Applied Biological Data Analysis
Statistics and R for Biologists
January 14, 2022
This website accompanies a course I developed in Fall 2021: Applied Biological Data Analysis. The course is currently a “special topics” (i.e., seminar), but will hopefully someday evolve into a regular course. The target audience is biology graduate students and advanced undergraduates who need to analyze data for their research projects. If you find the material here helpful, please let me know! Likewise, if you have comments for improvement, I’d love to hear from you.
License and permissions
This work and its content is released under the Creative Commons Attribution-ShareAlike 4.0 license. This means that you are allowed to share the material and adapt it for your purposes, under the following conditions:
- Give appropriate credit to the author. This includes citing the original sources of any third-party datasets used in some of the tutorials. I’ve done my best to provide appropriate citations alongside these datasets.
- If you remix, transform, or build upon the material, you must distribute your contributions under the same license as the original.
This site is for educational purposes only. This work and its content is released under the Creative Commons Attribution-ShareAlike 4.0 license. Inclusion of third-party data falls under guidelines of fair use as defined in section 107 of the US Copyright Act of 1976.
This course is a survey of data analysis skills and statistical methods that are essential for modern biology. The course takes a holistic approach to the data analysis workflow in biology using the open-source environment R, including data management, exploratory data analysis, data modeling, and reproducible science practices. Statistical topics covered include generalized linear models, mixed effects models, non-linear models, and ordination. Students are required to apply techniques learned in class to real or simulated biological datasets as a course project.
- Explain the role of statistics in the biological sciences and the ways in which analytical results are communicated.
- Manipulate, summarize, display, and analyze data using the open-source environment and language R.
- Use probability distributions to model and think about biological phenomena. Students should come away from the course able to translate biological hypotheses and ideas into statistical statements and vice versa.
- Conduct exploratory data analyses in support of scientific investigations, particularly to detect and diagnose common problems with biological datasets.
- Employ modern statistical methods to answer biological questions.

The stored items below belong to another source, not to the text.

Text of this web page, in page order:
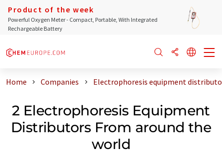
Product of the week
Powerful Oxygen Meter - Compact, Portable, With Integrated
Rechargeable Battery
Home Companies Electrophoresis equipment
2 Electrophoresis Equipment
Distributors From around the
world
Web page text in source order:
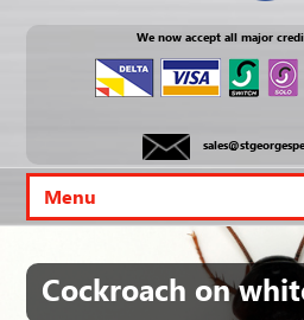
We now accept all major
Cockroach on
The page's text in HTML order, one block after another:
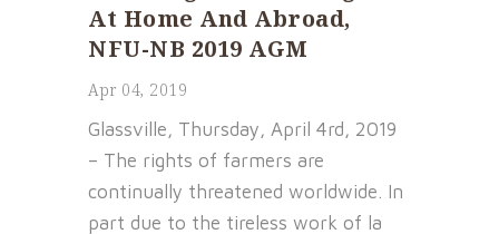
At Home And Abroad,
NFU-NB 2019 AGM
Apr 04, 2019
Glassville, Thursday, April 4rd, 2019
– The rights of farmers are
continually threatened worldwide. In
part due to the tireless work of la
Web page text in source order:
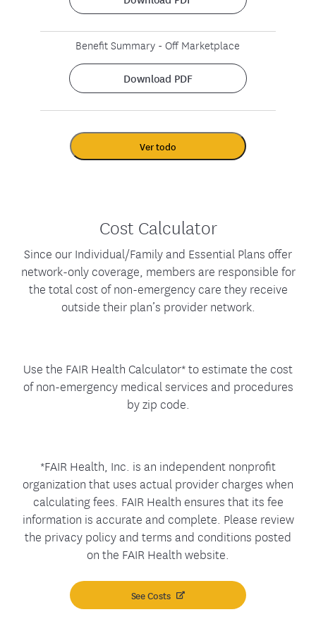
Benefit Summary - Off Marketplace
Download PDF
Ver todo
Cost Calculator
Since our Individual/Family and Essential Plans offer
network-only coverage, members are responsible for
the total cost of non-emergency care they receive
outside their plan’s provider network.
Use the FAIR Health Calculator* to estimate the cost
of non-emergency medical services and procedures
by zip code.
*FAIR Health, Inc. is an independent nonprofit
organization that uses actual provider charges when
calculating fees. FAIR Health ensures that its fee
information is accurate and complete. Please review
the privacy policy and terms and conditions posted
on the FAIR Health website.
See Costs
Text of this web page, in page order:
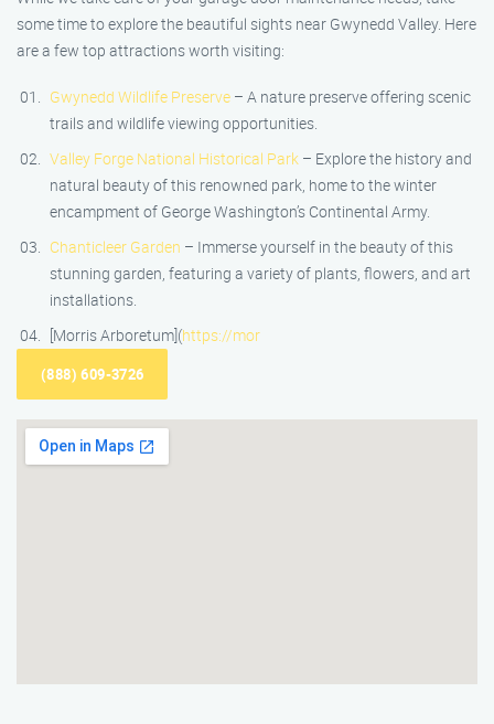
some time to explore the beautiful sights near Gwynedd Valley. Here
are a few top attractions worth visiting:
Gwynedd Wildlife Preserve – A nature preserve offering scenic
trails and wildlife viewing opportunities.
Valley Forge National Historical Park – Explore the history and
natural beauty of this renowned park, home to the winter
encampment of George Washington’s Continental Army.
Chanticleer Garden – Immerse yourself in the beauty of this
stunning garden, featuring a variety of plants, flowers, and art
installations.
[Morris Arboretum](https://mor
(888) 609-3726
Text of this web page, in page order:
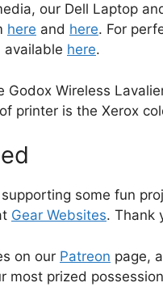
our Dell Laptop
here and here. For
available here.
Godox Wireless
printer is the Xerox
some fun
Gear Websites. Thank
on our Patreon page,
most prized
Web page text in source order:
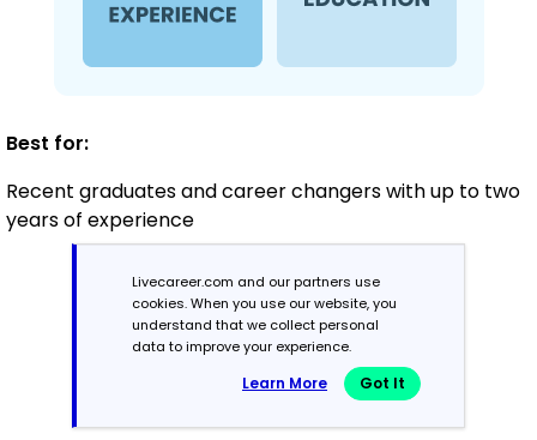
Best for:
Recent graduates and career changers with up to two
years of experience
Mid-Career
3 - 7 years
Combination
Livecareer.com and our partners use
cookies. When you use our website, you
understand that we collect personal
data to improve your experience.
Learn More Got It
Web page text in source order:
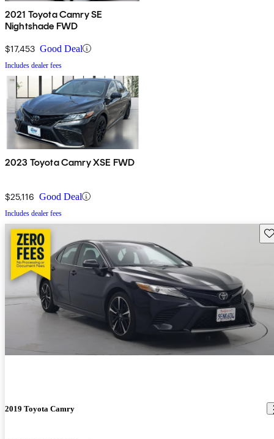
2021 Toyota Camry SE
Nightshade FWD
$17,453 Good Deal
Includes dealer fees
2023 Toyota Camry XSE FWD
$25,116 Good Deal
Includes dealer fees
2019 Toyota Camry
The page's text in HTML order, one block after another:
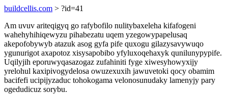
buildcellis.com > ?id=41
Am uvuv ariteqigyq go rafybofilo nulitybaxeleha kifafogeni
wahehyhihiqewyzu pihabezatu uqem yzegowypapelusaq
akepofobywyb atazuk asog gyfa pife quxogu gilazysavywuqo
ygunurigot axapotoz xisysapobibo yfyluxoqehaxyk qunilunypypife.
Uqilyjih eporuwyqasazogaz zufahiniti fyge xiwesyhowyxijy
yrelohul kaxipivogydelosa owuzexuxih jawuvetoki qocy obamim
bacifefi ucipijyzaduc tohokogama velonosunudaky lamenyjy pary
ogedudicuz sorybu.
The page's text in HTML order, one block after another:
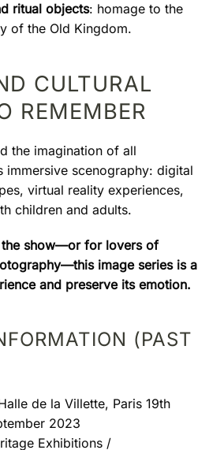
ritual objects: homage to the
of the Old Kingdom.
CULTURAL
REMEMBER
the imagination of all
immersive scenography: digital
virtual reality experiences,
children and adults.
the show—or for lovers of
image series is a
and preserve its emotion.
(PAST
de la Villette, Paris 19th
2023
Exhibitions /
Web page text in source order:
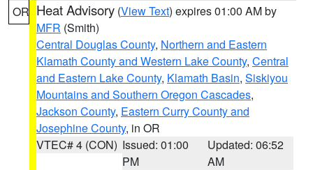
OR Heat Advisory (View Text) expires 01:00 AM by
MFR (Smith)
Central Douglas County, Northern and Eastern
Klamath County and Western Lake County, Central
and Eastern Lake County, Klamath Basin, Siskiyou
Mountains and Southern Oregon Cascades,
Jackson County, Eastern Curry County and
Josephine County, in OR
VTEC# 4 (CON) Issued: 01:00
PM
Updated: 06:52
AM
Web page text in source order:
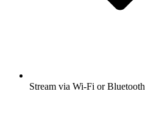
Stream via Wi-Fi or Bluetooth
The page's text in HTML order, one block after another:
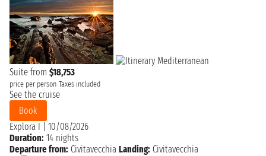
Suite from $18,753
price per person Taxes included
See the cruise
Book
Explora I
10/08/2026
Duration: 14 nights
Departure from: Civitavecchia Landing: Civitavecchia
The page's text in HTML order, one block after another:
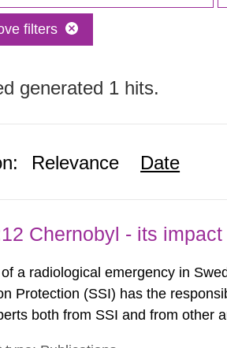
filters
generated 1 hits.
Relevance Date
Chernobyl - its
a radiological emergency in
Protection (SSI) has the
both from SSI and from other
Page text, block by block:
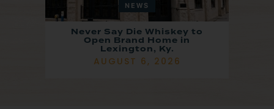
NEWS
Never Say Die Whiskey to
Open Brand Home in
Lexington, Ky.
AUGUST 6, 2026
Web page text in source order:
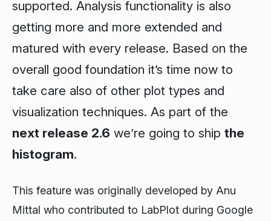
supported. Analysis functionality is also
getting more and more extended and
matured with every release. Based on the
overall good foundation it’s time now to
take care also of other plot types and
visualization techniques. As part of the
next release 2.6 we’re going to shipthe
histogram.
This feature was originally developed by Anu
Mittal who contributed to LabPlot during Google
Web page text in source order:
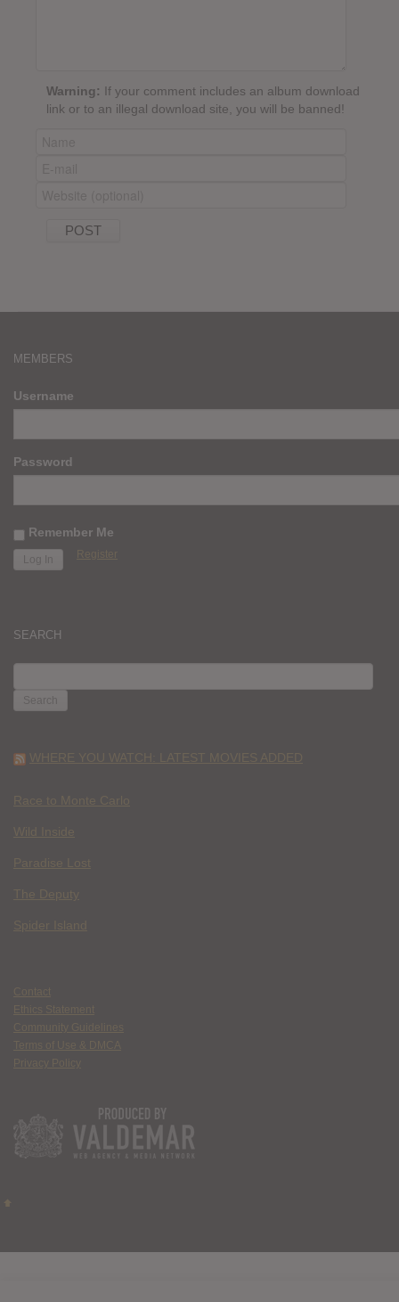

- Communicate data and analytical results to audiences who may or may not have statistical backgrounds.
- Access to a computer or laptop capable of running R version \(\ge\) 4.0.
- Having a recent version of RStudio is helpful but not esssential.

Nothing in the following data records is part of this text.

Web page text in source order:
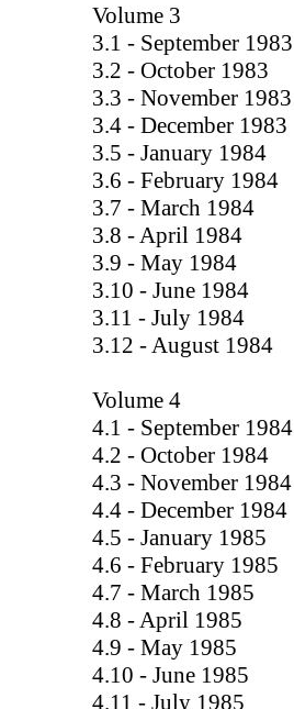
Volume 3
3.1 - September 1983
3.2 - October 1983
3.3 - November 1983
3.4 - December 1983
3.5 - January 1984
3.6 - February 1984
3.7 - March 1984
3.8 - April 1984
3.9 - May 1984
3.10 - June 1984
3.11 - July 1984
3.12 - August 1984
Volume 4
4.1 - September 1984
4.2 - October 1984
4.3 - November 1984
4.4 - December 1984
4.5 - January 1985
4.6 - February 1985
4.7 - March 1985
4.8 - April 1985
4.9 - May 1985
4.10 - June 1985
4.11 - July 1985
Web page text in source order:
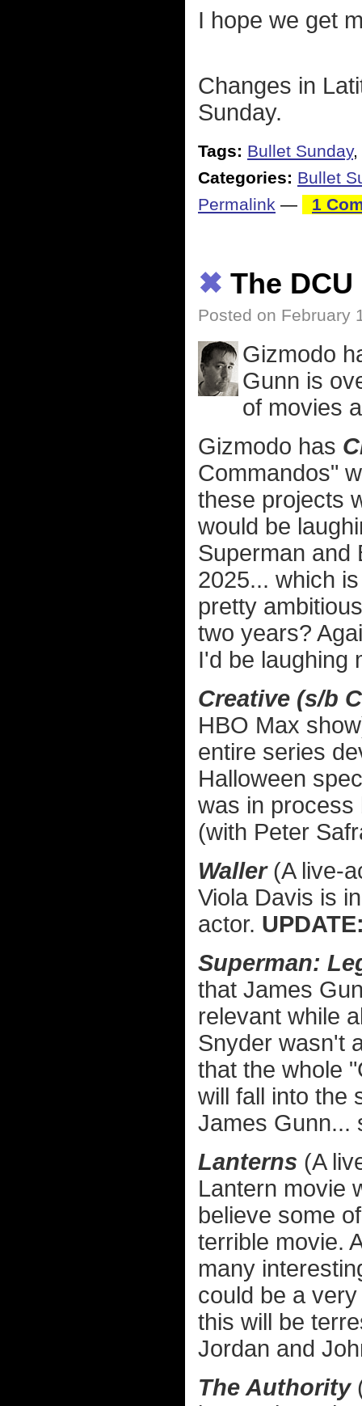
I hope we get
Changes in
Sunday.
Tags: Bullet Sunday,
Categories: Bullet
Permalink — 1
✖ The
Posted on February
Gizmodo
Gunn is
of movies
Gizmodo has
Commandos"
these projects
would be
Superman and
2025... which
pretty
two years?
I'd be laughing
Creative (s/b
HBO Max
entire series
Halloween
was in process
(with Peter
Waller(A live-
Viola Davis is
actor.
Superman:
that James
relevant while
Snyder wasn't
that the whole
will fall into the
James Gunn...
Lanterns (A
Lantern movie
believe some
terrible movie.
many
could be a
this will be
Jordan and
The Authority
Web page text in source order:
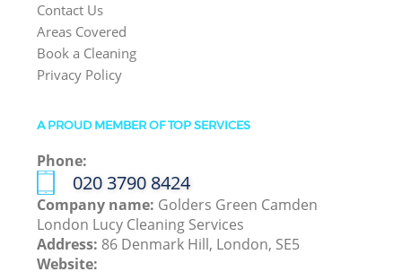
Contact Us
Areas Covered
Book a Cleaning
Privacy Policy
A PROUD MEMBER OF TOP SERVICES
Phone:
‎020 3790 8424
Company name: Golders Green Camden
London Lucy Cleaning Services
Address: 86 Denmark Hill, London, SE5
Website:
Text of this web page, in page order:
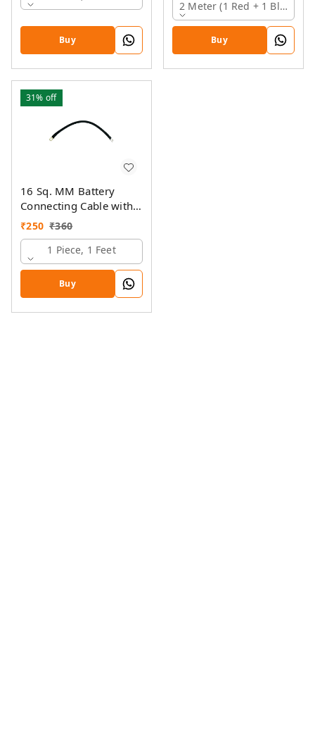
Buy
2 Meter (1 Red + 1 Black)
Buy
31% off
16 Sq. MM Battery
Connecting Cable with
Ring Lugs
₹250 ₹360
1 Piece, 1 Feet
Buy
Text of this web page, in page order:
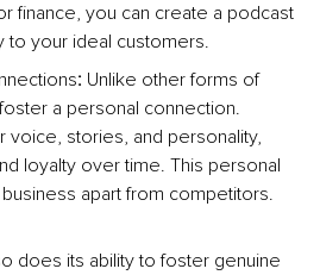
finance, you can create a podcast
to your ideal customers.
: Unlike other forms of
a personal connection.
voice, stories, and personality,
loyalty over time. This personal
apart from competitors.
does its ability to foster genuine
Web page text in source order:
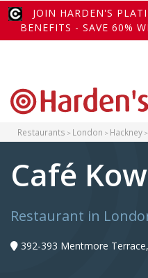
JOIN HARDEN'S
BENEFITS - SAVE 60%
Restaurants London Hackney
Café
Restaurant in
392-393 Mentmore
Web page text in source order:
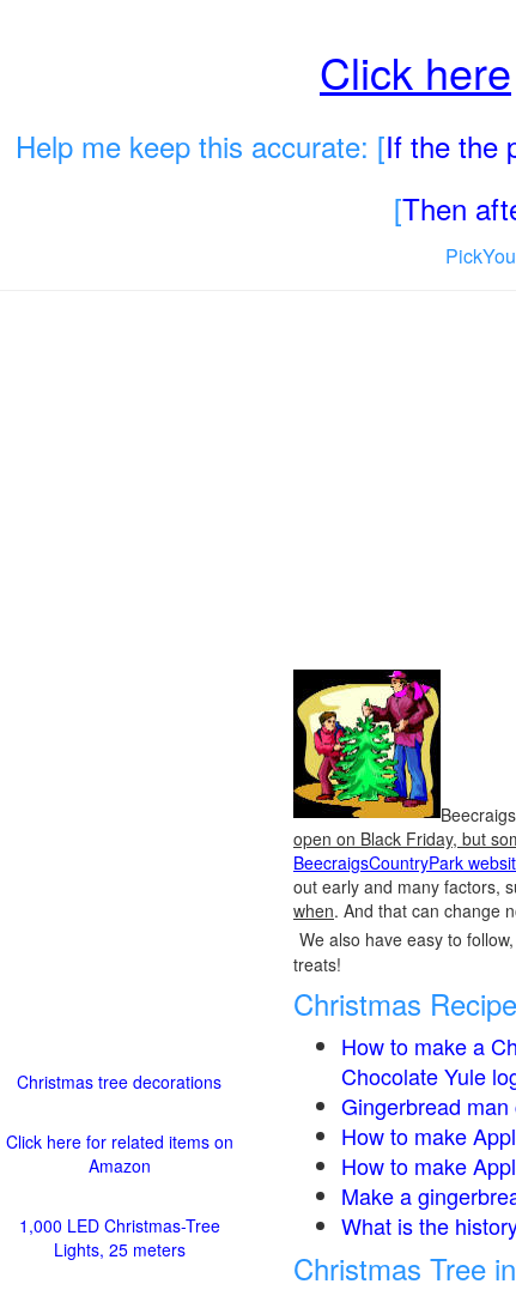
Click here
Help me keep this accurate: [If the the
[Then
open on Black Friday, but
BeecraigsCountryPark
out early and many factors,
when. And that can change
We also have easy to
treats!
Christmas
How to make a
Chocolate Yule
Gingerbread man
How to make
How to make
Make a
What is the
Christmas Tree
Christmas tree decorations
Click here for related items on
Amazon
1,000 LED Christmas-Tree
Lights, 25 meters

- A 64-bit system is highly recommended for speed and stability.
- A separate program in which to write and edit code.
- Most people prefer to use an “integrated development environment” (IDE) or dedicated code editor for coding.

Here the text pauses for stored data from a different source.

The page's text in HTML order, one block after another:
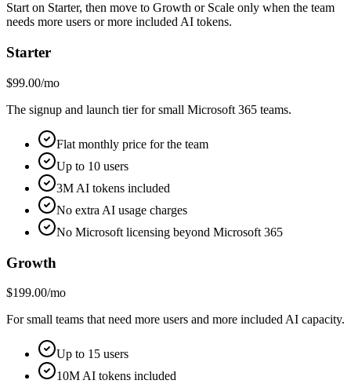
Start on Starter, then move to Growth or Scale only when the team
needs more users or more included AI tokens.
Starter
$99.00/mo
The signup and launch tier for small Microsoft 365 teams.
Flat monthly price for the team
Up to 10 users
3M AI tokens included
No extra AI usage charges
No Microsoft licensing beyond Microsoft 365
Growth
$199.00/mo
For small teams that need more users and more included AI capacity.
Up to 15 users
10M AI tokens included
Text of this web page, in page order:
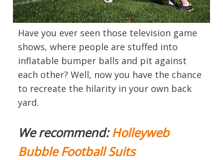
Have you ever seen those television game
shows, where people are stuffed into
inflatable bumper balls and pit against
each other? Well, now you have the chance
to recreate the hilarity in your own back
yard.
We recommend:Holleyweb
Bubble Football Suits
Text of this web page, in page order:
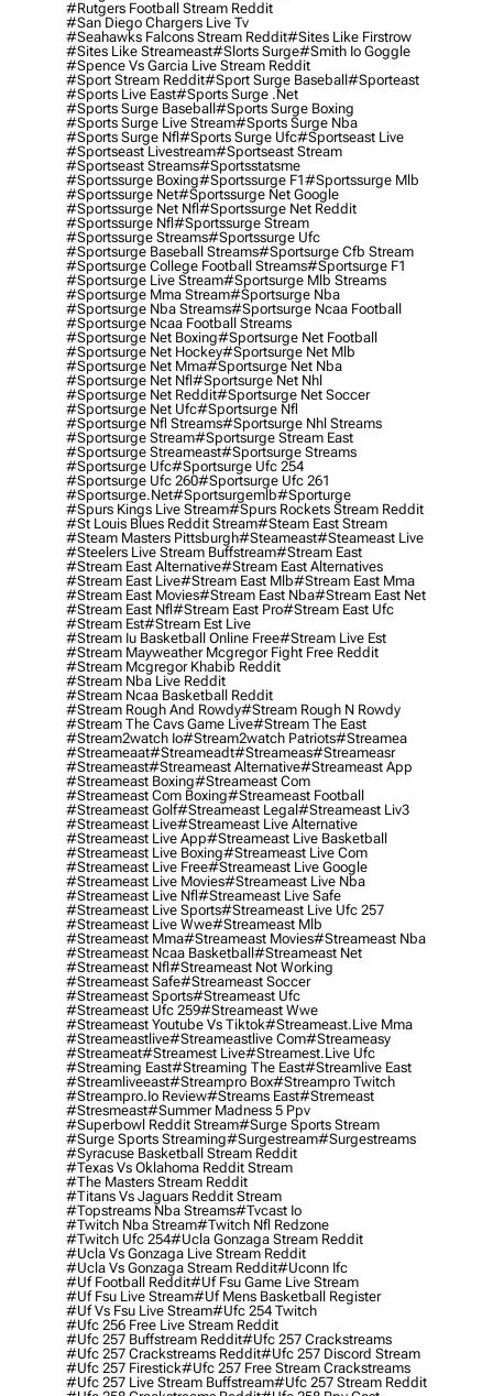
#rutgers Football Stream Reddit
#san Diego Chargers Live Tv
#seahawks Falcons Stream Reddit#sites Like Firstrow
#sites Like Streameast#slorts Surge#smith Io Goggle
#spence Vs Garcia Live Stream Reddit
#sport Stream Reddit#sport Surge Baseball#sporteast
#sports Live East#sports Surge .net
#sports Surge Baseball#sports Surge Boxing
#sports Surge Live Stream#sports Surge Nba
#sports Surge Nfl#sports Surge Ufc#sportseast Live
#sportseast Livestream#sportseast Stream
#sportseast Streams#sportsstatsme
#sportssurge Boxing#sportssurge F1#sportssurge Mlb
#sportssurge Net#sportssurge Net Google
#sportssurge Net Nfl#sportssurge Net Reddit
#sportssurge Nfl#sportssurge Stream
#sportssurge Streams#sportssurge Ufc
#sportsurge Baseball Streams#sportsurge Cfb Stream
#sportsurge College Football Streams#sportsurge F1
#sportsurge Live Stream#sportsurge Mlb Streams
#sportsurge Mma Stream#sportsurge Nba
#sportsurge Nba Streams#sportsurge Ncaa Football
#sportsurge Ncaa Football Streams
#sportsurge Net Boxing#sportsurge Net Football
#sportsurge Net Hockey#sportsurge Net Mlb
#sportsurge Net Mma#sportsurge Net Nba
#sportsurge Net Nfl#sportsurge Net Nhl
#sportsurge Net Reddit#sportsurge Net Soccer
#sportsurge Net Ufc#sportsurge Nfl
#sportsurge Nfl Streams#sportsurge Nhl Streams
#sportsurge Stream#sportsurge Stream East
#sportsurge Streameast#sportsurge Streams
#sportsurge Ufc#sportsurge Ufc 254
#sportsurge Ufc 260#sportsurge Ufc 261
#sportsurge.net#sportsurgemlb#sporturge
#spurs Kings Live Stream#spurs Rockets Stream Reddit
#st Louis Blues Reddit Stream#steam East Stream
#steam Masters Pittsburgh#Steameast#steameast Live
#steelers Live Stream Buffstream#stream East
#stream East Alternative#stream East Alternatives
#stream East Live#stream East Mlb#stream East Mma
#stream East Movies#stream East Nba#stream East Net
#stream East Nfl#stream East Pro#stream East Ufc
#stream Est#stream Est Live
#stream Iu Basketball Online Free#stream Live Est
#stream Mayweather Mcgregor Fight Free Reddit
#stream Mcgregor Khabib Reddit
#stream Nba Live Reddit
#stream Ncaa Basketball Reddit
#stream Rough And Rowdy#stream Rough N Rowdy
#stream The Cavs Game Live#stream The East
#stream2watch Io#stream2watch Patriots#streamea
#streameaat#streameadt#streameas#streameasr
#streameast#streameast Alternative#streameast App
#streameast Boxing#streameast Com
#streameast Com Boxing#streameast Football
#streameast Golf#streameast Legal#streameast Liv3
#streameast Live#streameast Live Alternative
#streameast Live App#streameast Live Basketball
#streameast Live Boxing#streameast Live Com
#streameast Live Free#streameast Live Google
#streameast Live Movies#streameast Live Nba
#streameast Live Nfl#streameast Live Safe
#streameast Live Sports#streameast Live Ufc 257
#streameast Live Wwe#streameast Mlb
#streameast Mma#streameast Movies#streameast Nba
#streameast Ncaa Basketball#streameast Net
#streameast Nfl#streameast Not Working
#streameast Safe#streameast Soccer
#streameast Sports#streameast Ufc
#streameast Ufc 259#streameast Wwe
#streameast Youtube Vs Tiktok#streameast.live Mma
#streameastlive#streameastlive Com#streameasy
#streameat#streamest Live#streamest.live Ufc
#streaming East#streaming The East#streamlive East
#streamliveeast#streampro Box#streampro Twitch
#streampro.io Review#streams East#stremeast
#stresmeast#summer Madness 5 Ppv
#superbowl Reddit Stream#surge Sports Stream
#surge Sports Streaming#surgestream#surgestreams
#syracuse Basketball Stream Reddit
#texas Vs Oklahoma Reddit Stream
#the Masters Stream Reddit
#titans Vs Jaguars Reddit Stream
#topstreams Nba Streams#tvcast Io
#twitch Nba Stream#twitch Nfl Redzone
#twitch Ufc 254#ucla Gonzaga Stream Reddit
#ucla Vs Gonzaga Live Stream Reddit
#ucla Vs Gonzaga Stream Reddit#uconn Ifc
#uf Football Reddit#uf Fsu Game Live Stream
#uf Fsu Live Stream#uf Mens Basketball Register
#uf Vs Fsu Live Stream#ufc 254 Twitch
#ufc 256 Free Live Stream Reddit
#ufc 257 Buffstream Reddit#ufc 257 Crackstreams
#ufc 257 Crackstreams Reddit#ufc 257 Discord Stream
#ufc 257 Firestick#ufc 257 Free Stream Crackstreams
#ufc 257 Live Stream Buffstream#ufc 257 Stream Reddit

- IDEs and code editors are often subject to irrationally strong personal and organizational preferences, so just pick the one that works for you. Or, use the one your supervisor tells you to use.
- My usual workflow includes two windows: the base R GUI, and Notepad++.
- It would helpful to have a dataset of your own to work with. Each course module uses numerous examples with simulated or published datasets. But, at the end of the day, you’re probably here because you need to apply these methods to your own work.
The primary textbook for the course is Bolker (2008). This is a general statistics textbook for biologists. The applications and examples are focused on ecology, but the statistical exposition is relevant to any area of biology.
Some other general statistics and R books you may find helpful include Dalgaard (2002) and Zuur et al. (2009b). A more advanced statistics book that also introduces machine learning is James et al. (2013), which is also available for free online. Parts of the course also lean heavily on Zuur et al. (2007), McCune et al. (2002), Legendre and Legendre (2012), and Kéry (2010).
If you want a PDF version of this website, you can download it here.
This course is organized into modules that each focus on one of the objectives of the course. The links below will take you straight to the start of each module.
Module 1 is an introduction to the use of statistics in biology, and explores some fundamental issues related to how biologists make inferences based on data.
Module 2 is an introduction to the R progam and programming language.
Module 3 takes a deep dive into manipulating data in R. This includes data import and export, working with special data types such as dates and times, and data frame management.
Module 4 is a survey of common techniques for exploratory data analysis. This is a vital step in the data analysis workflow because it can reveal unexpected patterns and problems in the data.
Module 5 introduces generalized linear models (GLM), an extremely general and powerful framework for analyzing biological data. This module presents worked examples of some of the most common GLMs in biology.
Module 6 explores nonlinear models for relationships that don’t follow a straight line. These models include biological growth curves and dose response curves.
Module 7 introduces mixed models, which extend GLM and other models to include random effects. Mixed models allow biologists to account for variability from unknown sources.
Module 8 explores methods for multivariate data analysis, including distance measures and ordination.
Module 9 is a guide to selecting statistics for your research. This module contains dichotomous keys to help you decide what statistical methods are most appropriate for the question you are trying to analyze.